What’s the Difference Between Pre-Qualified, Pre-Approved, and Approved?

By Steph Matarazzo

|10 min read
learning the difference between prequalified and preapproved

If you’re in the process of buying a home, you may have heard a lot of new words thrown around. There are tons of terms you may not be familiar with like “pre-qualified,” “pre-approved,” and “approved.” Before getting into home buying, you’ll want to know the difference between these three terms.

It can be confusing to try and figure out the difference between pre-qualified, pre-approved, and approved for a home loan. Each one of these is slightly different. This article breaks down the differences between these terms so that you know exactly what they mean.

What does Pre-Qualified mean?

Pre-qualification is the first step in the home buying process. It’s a quick way to get an idea of what you can afford and how much house you can buy.

Pre-qualification is usually done through a mortgage loan officer at a bank, credit union, or lender. They’ll look at your income, debts, assets and other factors. From that, they’ll determine how much money you can borrow and what kind of payment you can afford.

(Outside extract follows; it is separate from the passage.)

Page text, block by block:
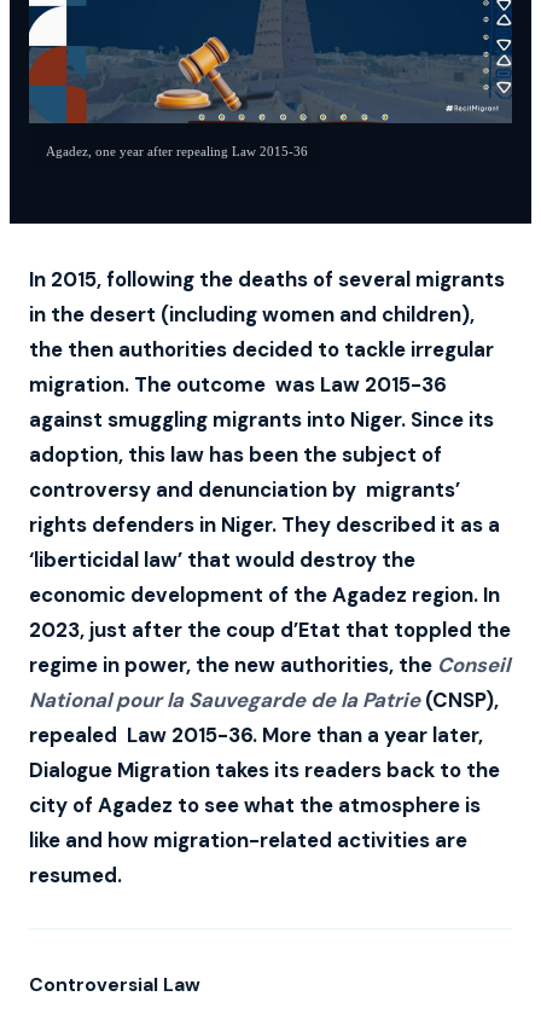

When you’re pre-qualified for a mortgage loan, the mortgage officer will have some information about your financial situation. But they won’t have all of it. They may not know your exact credit scores or how much debt you have. When getting pre-qualified, you usually provide the financial information to the loan officer yourself. 

Once you’ve been pre-qualified by one lender, you can shop around for the best rates. Be sure to look at other lenders to compare their fees and services before choosing which one to work with. This will be important further down the line when it comes time for actual approval.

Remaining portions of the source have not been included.